When the null character occurs in text, it acts as an invisible character and does not display when printed.

# Problem (unicode2): Unicode Encodings (3 points)


## (a) 
### Question
What are some reasons to prefer training our tokenizer on UTF-8 encoded bytes, rather than
UTF-16 or UTF-32? It may be helpful to compare the output of these encodings for various
input strings.

Deliverable: A one-to-two sentence response.



Training a tokenizer on UTF-8 encoded bytes is preferred because it's a variable-length encoding that efficiently represents common characters with fewer bytes, resulting in a more compact vocabulary and faster processing. Unlike the fixed-width or wider variable-width formats of UTF-32 and UTF-16, UTF-8's design avoids unnecessary padding for frequent characters and handles the full Unicode range without introducing null bytes that can complicate text processing.

## (b) 
### Question
Consider the following (incorrect) function, which is intended to decode a UTF-8 byte string into
a Unicode string. Why is this function incorrect?
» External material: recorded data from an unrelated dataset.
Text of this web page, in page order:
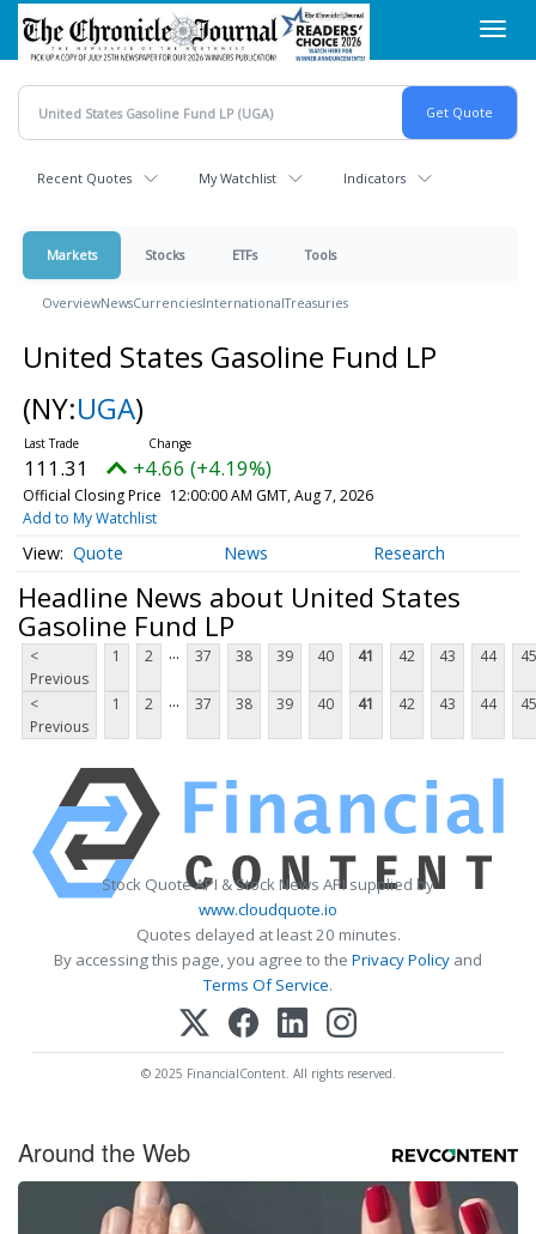
Skip
main
content
Recent Quotes My Watchlist Indicators
Markets Stocks ETFs Tools
OverviewNewsCurrenciesInternationalTreasuries
United States Gasoline Fund LP
(NY:UGA)
111.31 +4.66 (+4.19%)
Official Closing Price 12:00:00 AM GMT, Aug 7, 2026
Add to My Watchlist
Quote News Research
Headline News about United States
Gasoline Fund LP
<
Previous
1 2 ... 37 38 39 40 41 42 43 44 45
<
Previous
1 2 ... 37 38 39 40 41 42 43 44 45
Stock Quote API & Stock News API supplied by
www.cloudquote.io
Quotes delayed at least 20 minutes.
By accessing this page, you agree to the Privacy Policy and
Terms Of Service.
© 2025 FinancialContent. All rights reserved.
Around the Web

Provide an example of an input byte string
that yields incorrect results.
```
def decode_utf8_bytes_to_str_wrong(bytestring: bytes):
    return "".join([bytes([b]).decode("utf-8") for b in bytestring])
>>> decode_utf8_bytes_to_str_wrong("hello".encode("utf-8"))
'hello'
```
Deliverable: An example input byte string for which decode_utf8_bytes_to_str_wrong pro-
duces incorrect output, with a one-sentence explanation of why the function is incorrect.



In [9]:
def decode_utf8_bytes_to_str_wrong(bytestring: bytes):
    return "".join([bytes([b]).decode("utf-8") for b in bytestring])
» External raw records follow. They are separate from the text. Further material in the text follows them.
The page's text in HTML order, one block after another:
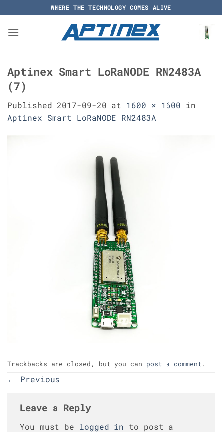
to
content
WHERE THE TECHNOLOGY COMES ALIVE
Aptinex Smart LoRaNODE RN2483A
(7)
Published 2017-09-20 at 1600 × 1600 in
Aptinex Smart LoRaNODE RN2483A
Trackbacks are closed, but you can post a comment .
← Previous
Leave a Reply
You must be logged in to post a
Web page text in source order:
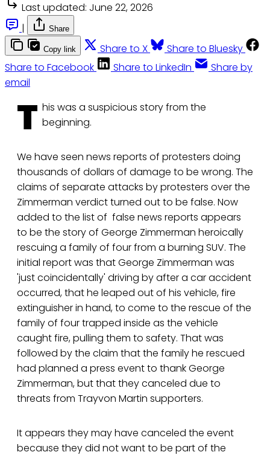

decode_utf8_bytes_to_str_wrong("é".encode("utf-8"))

UnicodeDecodeError: 'utf-8' codec can't decode byte 0xc3 in position 0: unexpected end of data

An example of an input byte string that fails is 'é'.encode('utf-8'), which evaluates to b'\xc3\xa9'.
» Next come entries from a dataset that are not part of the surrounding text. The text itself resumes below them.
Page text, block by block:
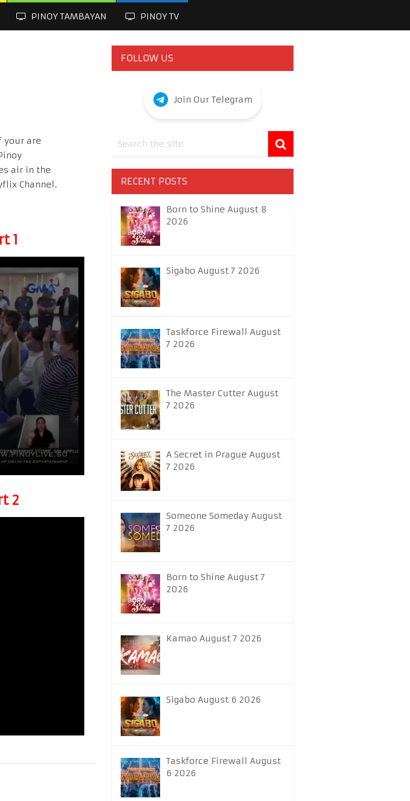
PINOY TAMBAYAN PINOY TV
your are
air in the
Channel.
1
2
FOLLOW US
Join Our Telegram
RECENT POSTS
Born to Shine August 8
2026
Sigabo August 7 2026
Taskforce Firewall August
7 2026
The Master Cutter August
7 2026
A Secret in Prague August
7 2026
Someone Someday August
7 2026
Born to Shine August 7
2026
Kamao August 7 2026
Sigabo August 6 2026
Taskforce Firewall August
6 2026

This function is incorrect because it attempts to decode each byte in isolation, whereas many Unicode characters, such as 'é', are represented by multi-byte sequences in UTF-8.

## (c) 
### Question
Give a two byte sequence that does not decode to any Unicode character(s).

Deliverable: An example, with a one-sentence explanation.

The byte sequence b'\xc2\xc2' does not decode to any Unicode character.

This sequence is invalid because the first byte (\xc2) indicates the start of a two-byte character, but the second byte is another start byte rather than the required continuation byte.